更に言うなら君が何かするたびに、背後の般若の圧がどんどん膨張してるから。お母さん普通に動けないでしょ。これなんて言うんだっけ。嗚呼あれだ、蛇に睨まれた蛙。
そしてそろそろ耐えきれないレベルで引っ張られている髪が痛いのでな、悪く思うなよ少年。
元天狗最強は妖術だけじゃなれないんだよ。
「ほっ」
足を払いその勢いを殺さぬように体ごと下に引っ張る。そのまま倒れられると髪が痛いので、驚いて手が緩んだ瞬間に髪を奪還する。

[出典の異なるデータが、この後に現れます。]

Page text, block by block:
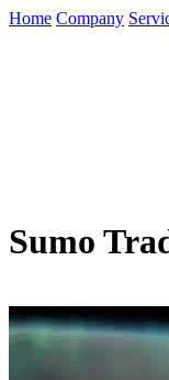
Home Company
Sumo
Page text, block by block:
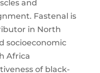
and
Fastenal is
in North
socioeconomic
Africa
of black-
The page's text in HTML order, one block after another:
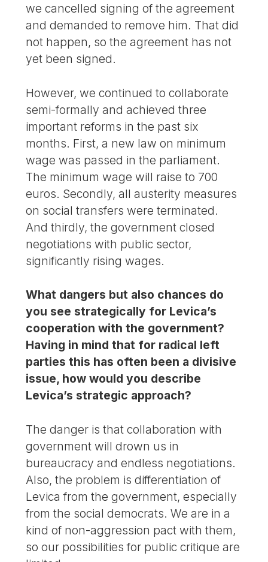
we cancelled signing of the agreement
and demanded to remove him. That did
not happen, so the agreement has not
yet been signed.
However, we continued to collaborate
semi-formally and achieved three
important reforms in the past six
months. First, a new law on minimum
wage was passed in the parliament.
The minimum wage will raise to 700
euros. Secondly, all austerity measures
on social transfers were terminated.
And thirdly, the government closed
negotiations with public sector,
significantly rising wages.
What dangers but also chances do
you see strategically for Levica’s
cooperation with the government?
Having in mind that for radical left
parties this has often been a divisive
issue, how would you describe
Levica’s strategic approach?
The danger is that collaboration with
government will drown us in
bureaucracy and endless negotiations.
Also, the problem is differentiation of
Levica from the government, especially
from the social democrats. We are in a
kind of non-aggression pact with them,
so our possibilities for public critique are

まあこの程度誰でもできるが、子供相手の威嚇ならば十分だろう。
「へ」
「自制を覚えようね」
少し意地悪く、しゃがみ込みつつ倒れた少年を見下ろすようにそう言えば、背後で般若が沈静化した気配を察知した。
良かった、最悪の事態は避けられたらしい。
「……うちの愚息がすみませんでした!お嬢ちゃん、ごめんね!?」
「あー、いえ、お気になさらず」
般若の圧が消えたことで硬直から解放されたらしい少年の母親が、素晴らしい速さで謝罪しつつ流れるように息子を回収した。

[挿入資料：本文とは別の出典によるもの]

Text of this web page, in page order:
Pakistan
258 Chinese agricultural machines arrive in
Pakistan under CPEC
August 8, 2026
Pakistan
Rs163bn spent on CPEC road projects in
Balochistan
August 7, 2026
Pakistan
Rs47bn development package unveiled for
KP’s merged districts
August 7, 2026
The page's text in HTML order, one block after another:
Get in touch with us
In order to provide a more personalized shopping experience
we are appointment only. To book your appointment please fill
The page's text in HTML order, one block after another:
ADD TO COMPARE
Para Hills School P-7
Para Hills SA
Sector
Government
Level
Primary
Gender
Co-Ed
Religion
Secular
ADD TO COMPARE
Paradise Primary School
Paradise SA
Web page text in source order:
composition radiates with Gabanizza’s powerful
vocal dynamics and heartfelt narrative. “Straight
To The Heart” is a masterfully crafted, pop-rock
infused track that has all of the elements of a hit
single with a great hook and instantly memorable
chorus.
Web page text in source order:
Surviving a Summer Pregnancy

そのまま脱兎のごとく逃げ出そうとしたところを、あろうことが現状を作り出した張本人が妨害した。
「おい!そこの真っ黒毛玉!」
母親に小脇に抱えられているにもかかわらず、地面に両手の爪を突き立てて無理矢理その場に留まっている。
母親が悲鳴を上げかけた。そりゃあ怖いだろう。下手すれば今度こそ般若が飛び出てくる。
ついでに言うなら私の毛はちゃんと手入れをしている。
どっちかと言えばお前の方が好き勝手伸び放題で毛玉だし、何なら天狗から見たら妖狐は全員毛玉みたいなものだわ。

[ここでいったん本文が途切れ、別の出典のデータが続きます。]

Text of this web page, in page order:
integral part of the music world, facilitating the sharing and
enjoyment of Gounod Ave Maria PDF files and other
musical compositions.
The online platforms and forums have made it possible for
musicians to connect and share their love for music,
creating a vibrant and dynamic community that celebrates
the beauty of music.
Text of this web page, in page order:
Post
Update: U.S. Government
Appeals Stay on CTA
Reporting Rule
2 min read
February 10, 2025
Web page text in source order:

「お前……覚えてろよ!絶対ギタギタに負かしてやるからなー!!」
「お前もう本当に黙りなさい!」
母親の愛ゆえの拳が一発、少年の頭にめり込んだ。
きゅう、というオノマトペが見えそうなほど見事に少年が轟沈する。
今度こそ疾風のような速さで養成所の中へ走り去っていく親子を眺めながら、私は気にかかっていたことを一つ母親に質問した。
「ねえ、もしかしなくても私第一印象失敗した?」
母は苦笑しか返してくれなかった。